An extravagant all-expense-paid trip to the legendary Marqués de Riscal hotel and winery would be a thrill for the worldliest wine traveler. But to Matthew Walsh, grand prizewinner of the Wine Enthusiast City of Wine Sweepstakes, this journey to the heart of Spain’s Rioja region was something even more profound: It was a revelation.
“It was my first time going abroad,” Walsh states, “and that first moment coming around the hillside into the town of Elciego, suddenly seeing the church, then the extraordinary Frank Gehry hotel with the mountains in the background; that was a remarkable first glimpse of Europe.” Even before this trip Walsh and his wife Jenna had been knowledgeable wine lovers: They’d traversed their home region of south central Pennsylvania to expand their knowledge, and Matthew had the rare opportunity to take a wine appreciation course in college. Yet even after spending the last six months preparing for this expedition by reading all they could about Marqués de Riscal and Rioja, “seeing it in person had a whole different effect on us,” Walsh admits.
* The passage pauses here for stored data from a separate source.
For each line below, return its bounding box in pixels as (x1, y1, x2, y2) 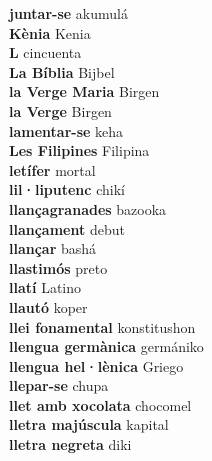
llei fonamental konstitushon (9, 316, 196, 337)
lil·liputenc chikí (9, 179, 125, 200)
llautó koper (9, 296, 88, 317)
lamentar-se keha (9, 120, 124, 141)
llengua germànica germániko (9, 336, 204, 357)
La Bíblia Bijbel (9, 61, 115, 82)
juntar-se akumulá (9, 3, 128, 23)
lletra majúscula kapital (9, 414, 169, 435)
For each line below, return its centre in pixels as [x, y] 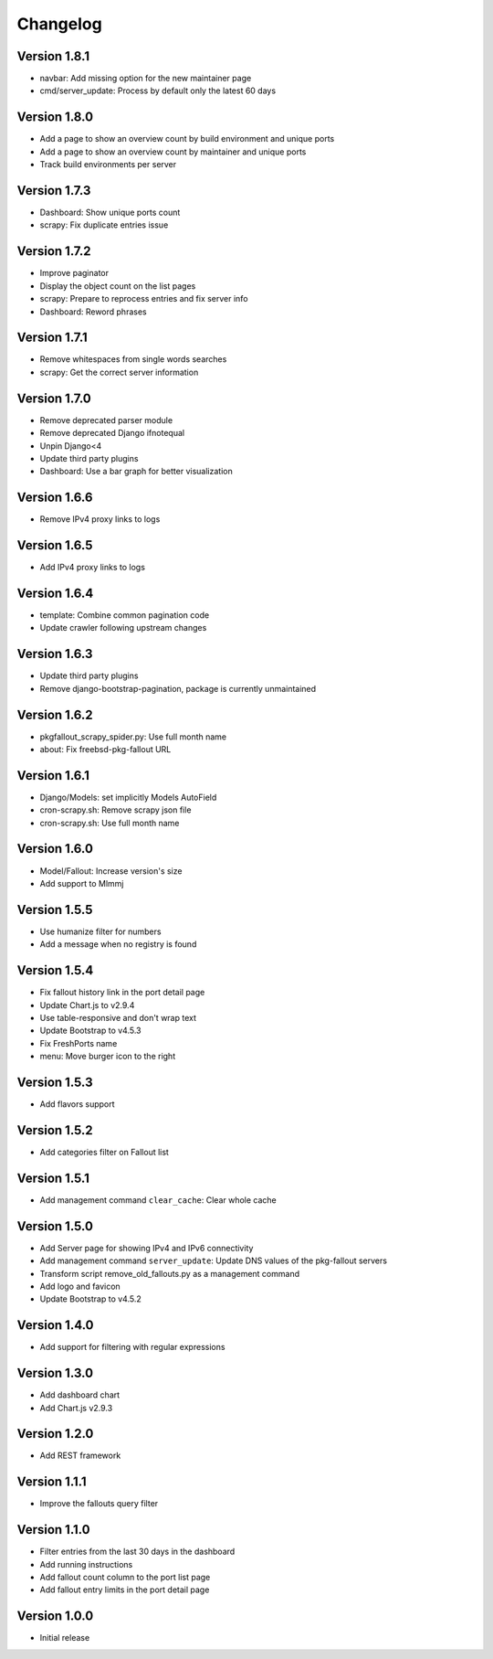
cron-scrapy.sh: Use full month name [110, 823]
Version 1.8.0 [55, 117]
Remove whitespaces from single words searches [133, 359]
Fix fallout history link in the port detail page [122, 993]
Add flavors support [77, 1104]
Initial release [65, 1638]
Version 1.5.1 [53, 1178]
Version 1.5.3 [55, 1082]
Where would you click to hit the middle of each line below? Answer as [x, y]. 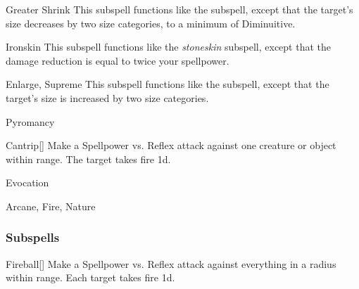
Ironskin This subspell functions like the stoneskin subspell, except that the [169, 47]
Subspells [33, 237]
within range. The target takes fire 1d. [88, 159]
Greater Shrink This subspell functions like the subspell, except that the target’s [179, 9]
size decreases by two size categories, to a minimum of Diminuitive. [151, 23]
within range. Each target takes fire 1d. [90, 277]
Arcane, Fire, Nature [51, 206]
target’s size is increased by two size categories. [107, 97]
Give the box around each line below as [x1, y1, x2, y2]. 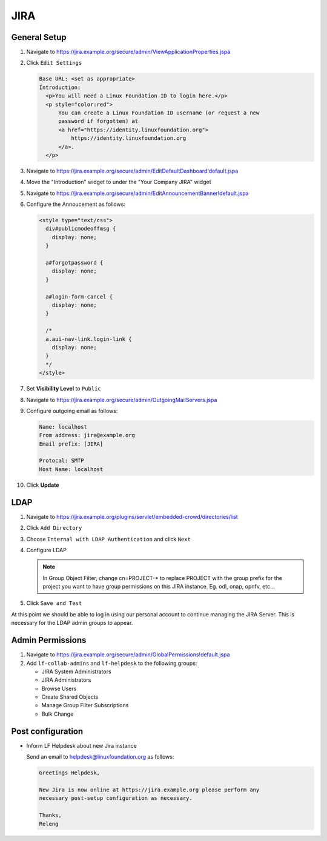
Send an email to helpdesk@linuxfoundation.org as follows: [26, 753, 174, 760]
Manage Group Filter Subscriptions [41, 702, 129, 709]
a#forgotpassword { [45, 259, 104, 266]
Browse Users [41, 685, 77, 692]
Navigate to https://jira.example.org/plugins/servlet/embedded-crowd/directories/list [26, 513, 239, 520]
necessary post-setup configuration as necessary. [39, 795, 193, 802]
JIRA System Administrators [41, 668, 111, 675]
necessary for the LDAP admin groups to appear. [11, 619, 133, 627]

The individual attention extended by the winery staff enhanced their experience immeasurably, Walsh notes, as “the one-on-one tour of the facility gave us a chance to feel personally involved.” This is one of the oldest wineries in the region, founded in 1858, they learned, and Matthew recalls a justifiable awe on seeing wine caves with bottles dating from the 1800s, unlabeled, he realized, because after 150 years, the wine was well preserved but the labels had disintegrated long ago.
The hotel’s exceptional architecture was especially intriguing to this couple, both with backgrounds in interior design. They appreciated the complexities of creating rooms with varying dimensions, and found the restaurant’s slanted walls and high windows framing the mountains further enhanced the kitchen’s imaginative food and wine. This erudite pair took special note of the Marqués de Riscal labels, and were particularly impressed with the Finca Torrea design, which Matthew describes as “an abstract bird’s-eye view of more than a dozen vineyard plots,” for him, “an atmospheric geometry that conveys the scope of the vineyard’s history.”